PROMPT: Skip the pictures and write out, word for word, the lines below from the one with "resolver ciertas situaciones." through the one with "Monitor locking: unlocking", inclusive.

GIVEN INFORMATION:

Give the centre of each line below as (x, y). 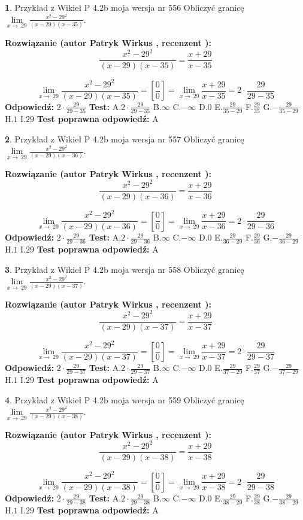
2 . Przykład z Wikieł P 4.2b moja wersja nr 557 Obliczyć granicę (125, 139)
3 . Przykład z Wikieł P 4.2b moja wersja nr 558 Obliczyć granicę (125, 269)
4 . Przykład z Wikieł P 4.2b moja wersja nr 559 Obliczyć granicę (125, 399)
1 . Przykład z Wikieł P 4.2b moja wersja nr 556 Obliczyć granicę (125, 7)
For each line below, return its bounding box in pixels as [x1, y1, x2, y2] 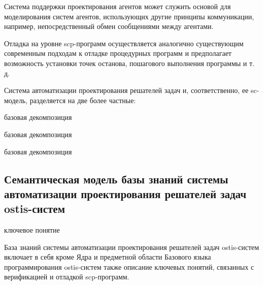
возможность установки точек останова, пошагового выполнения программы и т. [4, 57, 255, 68]
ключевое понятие [4, 225, 60, 235]
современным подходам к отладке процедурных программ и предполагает [4, 48, 232, 58]
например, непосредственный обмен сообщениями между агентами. [4, 21, 214, 31]
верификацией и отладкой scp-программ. [4, 271, 129, 282]
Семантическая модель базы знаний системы [4, 171, 228, 186]
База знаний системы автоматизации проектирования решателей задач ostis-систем [4, 241, 259, 252]
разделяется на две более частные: [29, 94, 136, 105]
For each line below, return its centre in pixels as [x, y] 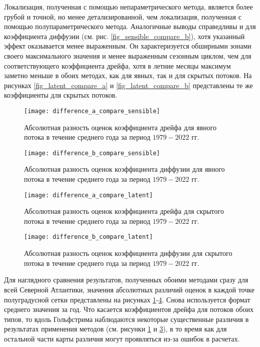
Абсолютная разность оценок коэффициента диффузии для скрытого [128, 253]
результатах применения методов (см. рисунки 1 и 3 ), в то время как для [115, 329]
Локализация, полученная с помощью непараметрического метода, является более [128, 7]
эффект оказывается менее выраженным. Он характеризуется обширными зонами [128, 46]
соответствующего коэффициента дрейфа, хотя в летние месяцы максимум [117, 65]
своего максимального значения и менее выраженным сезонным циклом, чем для [128, 55]
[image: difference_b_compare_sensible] [92, 153]
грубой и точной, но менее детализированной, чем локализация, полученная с [123, 16]
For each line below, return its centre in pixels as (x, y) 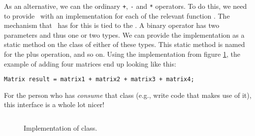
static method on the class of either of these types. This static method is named (125, 44)
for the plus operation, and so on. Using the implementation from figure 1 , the (122, 54)
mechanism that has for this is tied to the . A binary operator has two (112, 25)
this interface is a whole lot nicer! (54, 104)
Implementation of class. (61, 128)
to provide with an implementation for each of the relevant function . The (117, 15)
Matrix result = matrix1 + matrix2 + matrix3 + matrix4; (99, 79)
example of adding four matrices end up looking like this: (90, 63)
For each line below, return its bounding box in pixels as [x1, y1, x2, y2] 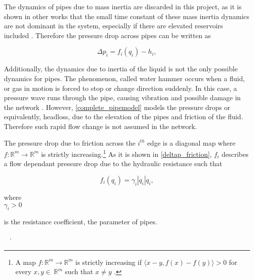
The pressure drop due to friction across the [4, 137, 136, 148]
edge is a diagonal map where [147, 137, 235, 148]
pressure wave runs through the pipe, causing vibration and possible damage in [4, 92, 241, 103]
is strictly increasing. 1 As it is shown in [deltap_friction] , [41, 148, 212, 159]
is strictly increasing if [75, 257, 142, 267]
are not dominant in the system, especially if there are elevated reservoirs [4, 21, 223, 31]
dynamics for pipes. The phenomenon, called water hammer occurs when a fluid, [4, 73, 245, 83]
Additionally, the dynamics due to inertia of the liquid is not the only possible [4, 64, 238, 74]
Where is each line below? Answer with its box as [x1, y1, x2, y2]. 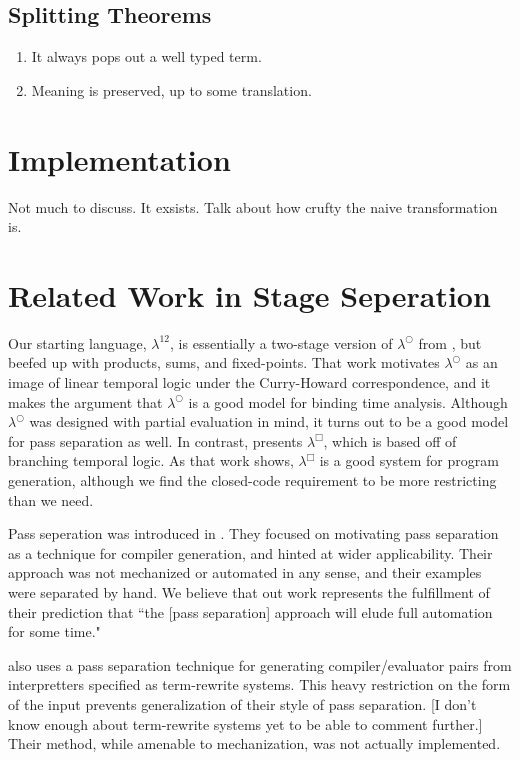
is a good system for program [319, 450, 499, 471]
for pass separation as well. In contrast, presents [8, 430, 303, 451]
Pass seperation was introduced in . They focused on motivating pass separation [8, 523, 499, 544]
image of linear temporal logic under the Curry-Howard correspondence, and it [8, 372, 491, 393]
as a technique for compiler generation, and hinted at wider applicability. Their [8, 542, 493, 563]
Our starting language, [8, 332, 147, 353]
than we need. [8, 489, 94, 510]
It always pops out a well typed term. [31, 46, 262, 67]
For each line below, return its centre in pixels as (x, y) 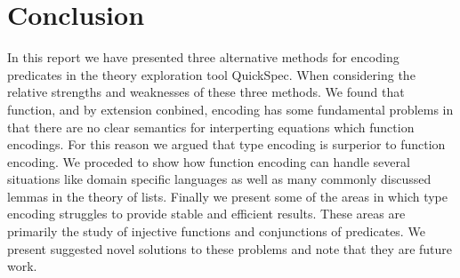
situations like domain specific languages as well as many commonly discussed (219, 179)
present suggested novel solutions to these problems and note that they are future (230, 248)
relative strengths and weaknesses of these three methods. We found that (206, 92)
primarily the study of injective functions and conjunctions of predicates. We (216, 231)
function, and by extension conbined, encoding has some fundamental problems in (230, 109)
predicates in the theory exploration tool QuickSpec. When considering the (211, 74)
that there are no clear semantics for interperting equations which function (211, 127)
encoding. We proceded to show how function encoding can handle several (209, 161)
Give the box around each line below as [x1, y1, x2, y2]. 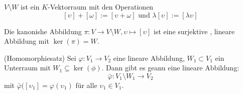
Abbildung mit [4, 36, 49, 46]
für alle [75, 79, 97, 90]
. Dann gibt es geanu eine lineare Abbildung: [101, 62, 239, 73]
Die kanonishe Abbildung [4, 26, 82, 36]
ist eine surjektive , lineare [153, 26, 235, 36]
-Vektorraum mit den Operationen [48, 2, 154, 12]
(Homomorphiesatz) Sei [4, 52, 76, 63]
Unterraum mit [4, 62, 51, 73]
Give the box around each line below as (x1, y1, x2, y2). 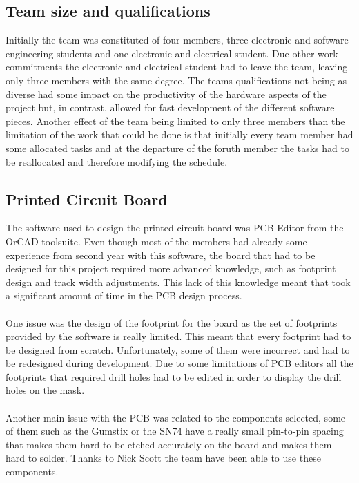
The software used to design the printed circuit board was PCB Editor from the (6, 220, 344, 235)
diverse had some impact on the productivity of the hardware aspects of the (6, 86, 327, 101)
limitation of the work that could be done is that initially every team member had (6, 127, 353, 142)
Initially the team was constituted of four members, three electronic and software (6, 32, 349, 47)
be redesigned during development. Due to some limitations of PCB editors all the (6, 356, 353, 370)
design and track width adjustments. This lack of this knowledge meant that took (6, 274, 351, 289)
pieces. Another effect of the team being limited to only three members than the (6, 113, 345, 128)
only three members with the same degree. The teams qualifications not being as (6, 73, 347, 87)
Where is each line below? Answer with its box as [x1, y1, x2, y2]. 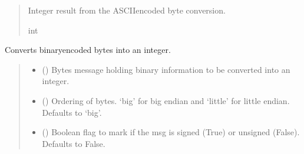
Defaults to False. [42, 137, 105, 149]
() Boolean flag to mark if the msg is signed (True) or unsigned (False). [42, 126, 300, 138]
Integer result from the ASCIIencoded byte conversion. [28, 4, 226, 16]
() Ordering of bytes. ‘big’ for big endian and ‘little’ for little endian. [42, 94, 290, 106]
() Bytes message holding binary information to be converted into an [42, 63, 290, 75]
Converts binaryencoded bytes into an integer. [5, 43, 171, 56]
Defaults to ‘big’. [42, 106, 102, 118]
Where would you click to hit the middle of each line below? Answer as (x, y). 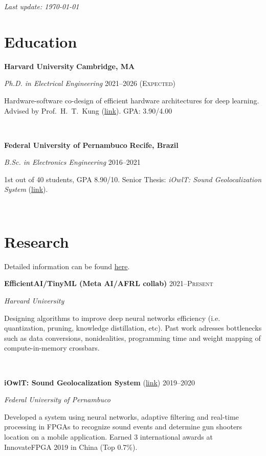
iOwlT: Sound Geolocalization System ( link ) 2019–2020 (99, 382)
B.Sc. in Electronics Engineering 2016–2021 (72, 162)
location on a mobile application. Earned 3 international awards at (108, 436)
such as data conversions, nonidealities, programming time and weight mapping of (132, 338)
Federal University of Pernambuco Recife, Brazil (91, 145)
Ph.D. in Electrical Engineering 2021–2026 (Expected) (90, 83)
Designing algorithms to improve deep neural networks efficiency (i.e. (112, 318)
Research (37, 241)
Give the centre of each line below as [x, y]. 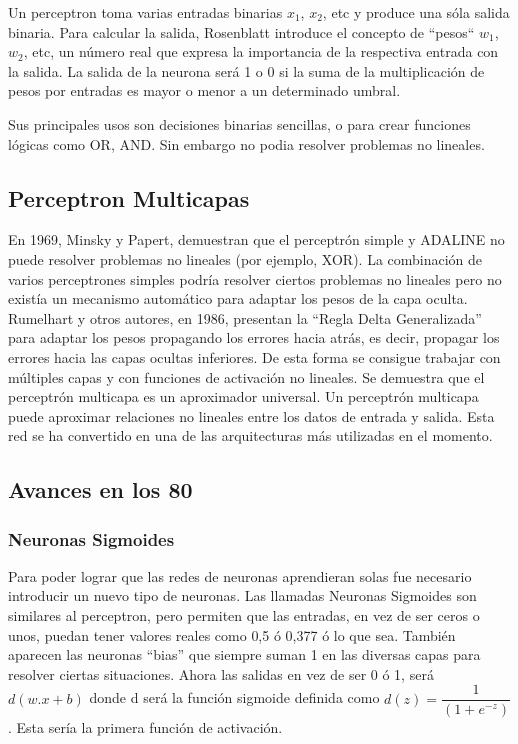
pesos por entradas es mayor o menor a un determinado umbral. [204, 90]
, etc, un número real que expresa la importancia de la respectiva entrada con [261, 51]
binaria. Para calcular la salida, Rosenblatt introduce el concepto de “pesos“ [241, 31]
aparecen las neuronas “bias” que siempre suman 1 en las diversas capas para [244, 654]
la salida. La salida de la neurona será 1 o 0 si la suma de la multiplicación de [246, 70]
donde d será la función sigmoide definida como [234, 697]
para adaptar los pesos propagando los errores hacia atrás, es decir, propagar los [254, 337]
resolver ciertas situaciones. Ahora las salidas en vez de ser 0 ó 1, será [221, 673]
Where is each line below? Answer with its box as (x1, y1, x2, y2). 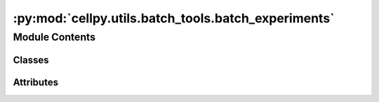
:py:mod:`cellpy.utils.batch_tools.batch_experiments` (13, 10, 335, 26)
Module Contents (13, 31, 96, 43)
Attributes (13, 76, 59, 88)
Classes (13, 54, 49, 66)
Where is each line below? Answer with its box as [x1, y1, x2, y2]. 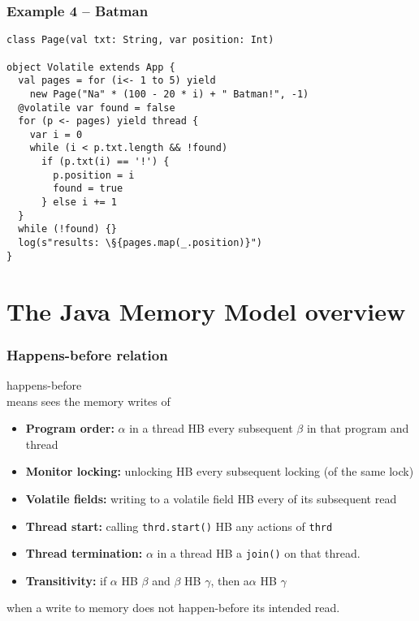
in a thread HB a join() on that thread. [157, 545, 361, 562]
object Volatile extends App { [6, 61, 175, 73]
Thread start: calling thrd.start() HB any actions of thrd [25, 517, 333, 534]
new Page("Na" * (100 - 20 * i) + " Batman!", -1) [29, 88, 309, 100]
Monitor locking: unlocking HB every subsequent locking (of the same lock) [25, 463, 414, 480]
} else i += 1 [41, 196, 118, 209]
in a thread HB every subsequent [129, 420, 293, 437]
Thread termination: [25, 545, 143, 562]
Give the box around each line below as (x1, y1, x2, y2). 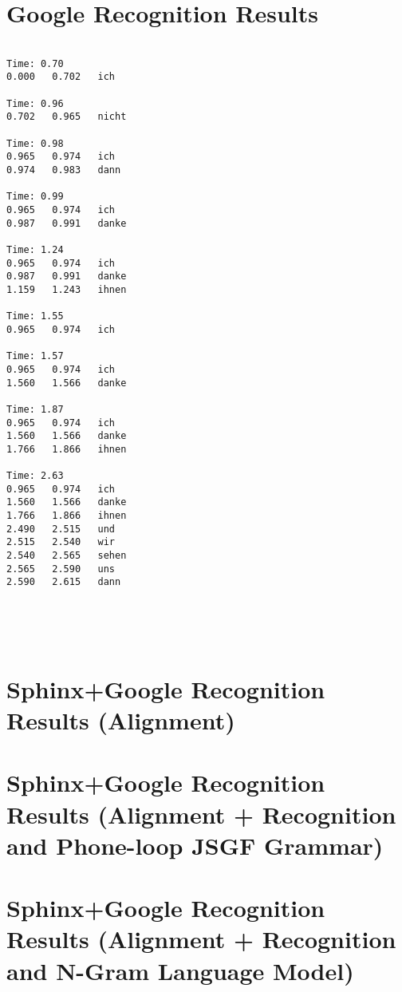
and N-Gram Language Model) (6, 954, 354, 986)
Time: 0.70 (6, 57, 64, 69)
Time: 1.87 (6, 403, 64, 415)
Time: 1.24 (6, 243, 64, 255)
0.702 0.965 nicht (6, 111, 127, 123)
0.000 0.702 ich (6, 71, 116, 83)
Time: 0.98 (6, 137, 64, 149)
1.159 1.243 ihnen (6, 283, 127, 295)
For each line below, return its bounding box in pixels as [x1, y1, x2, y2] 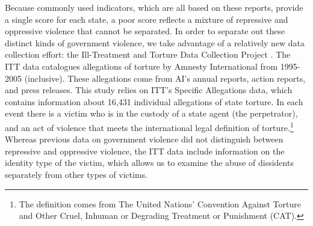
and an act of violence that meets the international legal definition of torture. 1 [5, 119, 294, 133]
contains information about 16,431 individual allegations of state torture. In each [5, 95, 303, 108]
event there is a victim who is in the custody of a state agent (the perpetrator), [5, 107, 298, 120]
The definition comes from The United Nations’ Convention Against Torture [19, 197, 301, 210]
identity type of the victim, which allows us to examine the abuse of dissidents [5, 156, 294, 169]
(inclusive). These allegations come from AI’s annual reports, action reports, [24, 72, 306, 84]
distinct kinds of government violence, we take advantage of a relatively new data [5, 36, 305, 49]
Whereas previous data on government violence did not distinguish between [5, 133, 284, 145]
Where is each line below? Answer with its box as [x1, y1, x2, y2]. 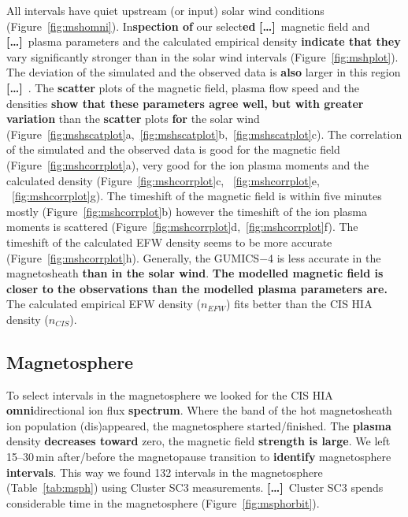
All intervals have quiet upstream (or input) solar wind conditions [6, 2, 325, 18]
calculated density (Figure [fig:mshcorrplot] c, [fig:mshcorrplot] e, [6, 172, 320, 188]
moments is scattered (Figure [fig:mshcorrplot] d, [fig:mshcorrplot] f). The [6, 218, 358, 235]
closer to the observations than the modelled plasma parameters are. [6, 280, 388, 296]
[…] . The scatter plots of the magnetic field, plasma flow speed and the [6, 79, 359, 95]
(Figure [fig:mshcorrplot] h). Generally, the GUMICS [6, 249, 260, 266]
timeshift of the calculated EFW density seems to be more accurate [6, 233, 332, 250]
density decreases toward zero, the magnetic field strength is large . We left [6, 433, 391, 449]
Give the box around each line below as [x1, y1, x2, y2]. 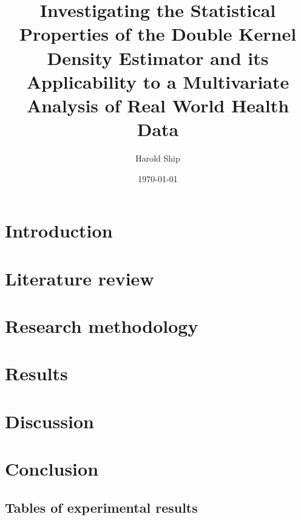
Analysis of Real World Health [26, 92, 289, 117]
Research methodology [5, 313, 198, 338]
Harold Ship [135, 152, 180, 165]
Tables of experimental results [5, 498, 198, 516]
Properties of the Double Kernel [19, 21, 297, 46]
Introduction [5, 218, 113, 243]
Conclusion [5, 456, 99, 481]
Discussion [5, 408, 94, 433]
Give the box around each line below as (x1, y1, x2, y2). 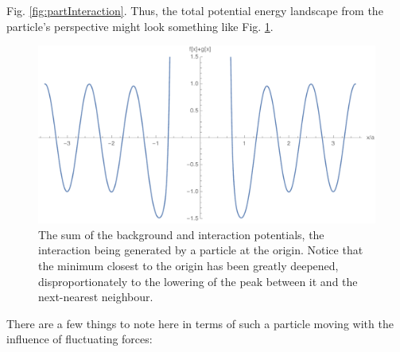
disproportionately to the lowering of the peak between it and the (38, 273, 358, 289)
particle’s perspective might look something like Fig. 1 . (6, 17, 274, 34)
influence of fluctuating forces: (6, 331, 153, 347)
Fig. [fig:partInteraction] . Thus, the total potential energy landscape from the (6, 2, 383, 18)
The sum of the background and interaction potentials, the (38, 226, 324, 242)
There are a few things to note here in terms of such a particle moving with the (6, 315, 394, 331)
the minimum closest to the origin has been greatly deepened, (38, 257, 339, 273)
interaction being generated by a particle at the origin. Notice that (38, 242, 363, 258)
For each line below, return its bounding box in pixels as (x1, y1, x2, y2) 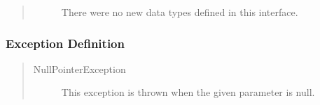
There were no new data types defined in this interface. (61, 5, 298, 19)
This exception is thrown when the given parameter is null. (61, 85, 315, 99)
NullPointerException (33, 61, 126, 76)
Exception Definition (6, 34, 125, 51)
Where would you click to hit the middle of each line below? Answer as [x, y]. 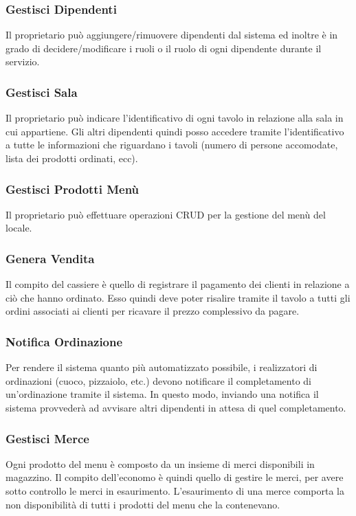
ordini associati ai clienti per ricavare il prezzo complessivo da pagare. [153, 311]
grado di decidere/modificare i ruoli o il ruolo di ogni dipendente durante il [164, 48]
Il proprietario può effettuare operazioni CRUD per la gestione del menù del [166, 214]
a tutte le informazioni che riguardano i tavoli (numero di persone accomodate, [172, 145]
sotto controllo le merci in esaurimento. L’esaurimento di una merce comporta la [175, 491]
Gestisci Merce [47, 438]
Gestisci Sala [42, 92]
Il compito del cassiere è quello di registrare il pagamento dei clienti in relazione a [178, 284]

ANSWER SECTION:
resolver ciertas situaciones. Ahora las salidas en vez de ser 0 ó 1, será [221, 673]
Where is each line below? Answer with its box as (x1, y1, x2, y2). 
:py:mod:`cellpy.utils.batch_tools.batch_experiments` (13, 10, 335, 26)
Module Contents (13, 31, 96, 43)
Attributes (13, 76, 59, 88)
Classes (13, 54, 49, 66)
Where is each line below? Answer with its box as [x1, y1, x2, y2]. 
in a thread HB a join() on that thread. [157, 545, 361, 562]
object Volatile extends App { [6, 61, 175, 73]
Thread start: calling thrd.start() HB any actions of thrd [25, 517, 333, 534]
new Page("Na" * (100 - 20 * i) + " Batman!", -1) [29, 88, 309, 100]
Monitor locking: unlocking HB every subsequent locking (of the same lock) [25, 463, 414, 480]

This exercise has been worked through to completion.